Dalam setiap kurun Sejarah, Kebudayaan Banjar mengalami pergeseran dan perubahan-perubahan
hingga coraknya berbeda dari zaman ke zaman. Ini merupakan manifestasi dari cara berpikir
sekelompok manusia di daerah ini dalam suatu kurun waktu tertentu.
Dalam rentetan peristiwa sejarah, kita dapatkan bahwa masyarakat Banjar dimulai dari
percampuran budaya melayu dengan budaya bukit dan maanyan sebagai inti, kemudian membentuk
kerajaan Tanjung Pura dengan agama Buddha. Yang kedua, percampuran kebudayaan pertama
dengan kebudayaan Jawa, yang mana budaya Maanyan, Bukit, dan Melayu menjadi inti, yang
kemudian membentuk Kerajaan Negara Dipa dengan agama Buddha. Yang ketiga, adalah
perpaduan dengan kebudayaan Jawa yang membentuk kerajaan Negara Daha dengan agama Hindu.
Yang terakhir, lanjutan dari Kerajaan Daha dalam membentuk kerajaan Banjar Islam dan perpaduan
suku Ngaju, Maanyan dan Bukit.

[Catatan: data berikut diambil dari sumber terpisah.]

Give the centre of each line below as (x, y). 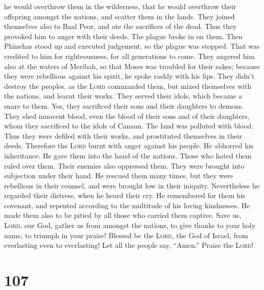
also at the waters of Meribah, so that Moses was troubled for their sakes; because (132, 66)
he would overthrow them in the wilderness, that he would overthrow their (120, 6)
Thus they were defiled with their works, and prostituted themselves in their (123, 135)
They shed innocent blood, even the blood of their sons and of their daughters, (127, 116)
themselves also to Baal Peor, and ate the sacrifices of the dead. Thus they (121, 26)
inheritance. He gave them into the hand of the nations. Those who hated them (128, 155)
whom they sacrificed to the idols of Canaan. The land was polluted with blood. (129, 126)
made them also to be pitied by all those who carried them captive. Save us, (123, 215)
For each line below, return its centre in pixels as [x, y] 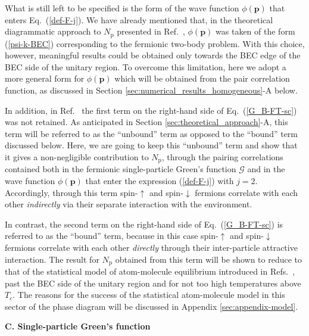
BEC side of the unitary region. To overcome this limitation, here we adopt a [146, 66]
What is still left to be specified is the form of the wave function [122, 8]
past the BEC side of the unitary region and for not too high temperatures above [153, 283]
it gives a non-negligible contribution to [77, 156]
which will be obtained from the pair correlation [202, 78]
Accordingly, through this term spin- [71, 192]
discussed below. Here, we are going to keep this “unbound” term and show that [151, 145]
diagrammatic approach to [53, 31]
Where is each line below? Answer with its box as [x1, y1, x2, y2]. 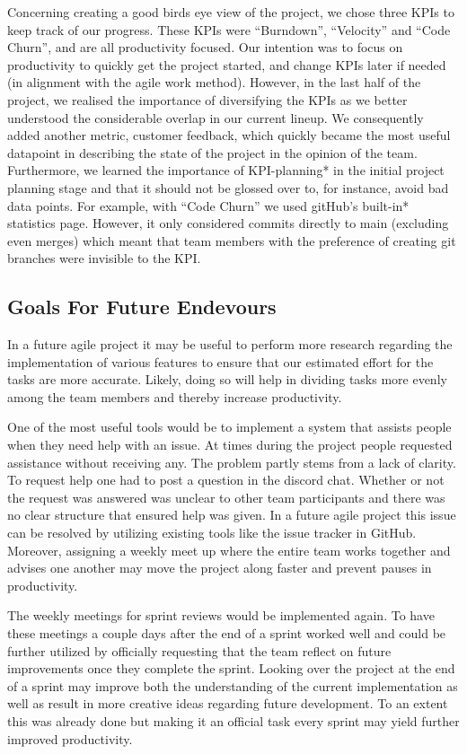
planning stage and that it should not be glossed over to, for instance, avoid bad [7, 178, 449, 197]
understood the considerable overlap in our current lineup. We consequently [7, 108, 424, 127]
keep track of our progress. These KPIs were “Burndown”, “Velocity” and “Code [7, 20, 451, 39]
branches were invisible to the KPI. [7, 249, 201, 267]
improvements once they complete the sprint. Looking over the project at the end [7, 659, 455, 678]
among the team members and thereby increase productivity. [7, 387, 342, 406]
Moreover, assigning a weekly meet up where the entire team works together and [7, 540, 451, 559]
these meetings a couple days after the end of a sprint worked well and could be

Dari perpaduan yang terakhir inilah akhirnya melahirkan
kebudayaan yang ada dalam Kerajaan Banjar.
BAB III
PENUTUP

3.1 Kesimpulan
Dari pembahasan di atas dapat ditarik kesimpulan bahwa awal mulanya Kerajaan Islam di
Kalimantan terjadi karena Kerajaan-Kerajaan Hindu-Budha dapat ditaklukkan oleh kerajaan Islam
sehingga agama Islam menyebar hingga ke seluruh Nusantara, salah satunya Kalimantan. Di
Kalimantan, Kerajaan Islam juga menyebar akibat kekalah Kerajaan Hindu-Budha yang kemudian
digantikan oleh Kerajaan Islam. Salah satu Pangeran yang berjasa dalam penyebaran Kerajaan
Islam di Kalimantan Ialah Pangeran samudera. Hal itu terjadi karena pangeran Samudera menikahi
seorang Puteri dari Kerajaan Hindu-Budha yang kemudian diIslamkanoleh Pengeran samudera dan
hal itu mengakibatkan kemarahan dari saudara-saudara sang Puteri dan mengakibatkan terjadi
perperangan dan pertumpahan darah. Dari sanalah kemudian muncul kerajaan-kerajaan Islam yang
tersebar akibat kekalah kerajaan Hindu-Budha tersebut.
Adapun Kerajaan-Kerajaan Islam yang ada di Kalimantan yaitu Kesultanan Banjar dan Pontianak

3.2. Saran
Setelah beberapa paparan dan kesimpulan yang dijabarkan, saran yang dapat penulis
sampaikan yaitu semoga dengan mengetahui sejarah perkembangan Islam di Kalimantan kita dapat
menghormati dan menghargai hasil jerih payah mereka dalam menegakkan Islam di daerah
Kalimantan walaupun harus berkorban nyawa dalam memerangi kerajaan Hindu-Budha yang
pernah menguasai daerah-daerah di Kalimantan.
DAFTAR PUSTAKA

Wildian, Anggita. 2014. Sejarah Kerajaan-Kerajaan Islam di Kalimantan.


http://anggitwildian.blogspot.co.id/2014/03/sejarah-kerajan-kerajaan-islam-di.html . Diakses
tanggal 14 November 2015 pukul 10.00 Wita.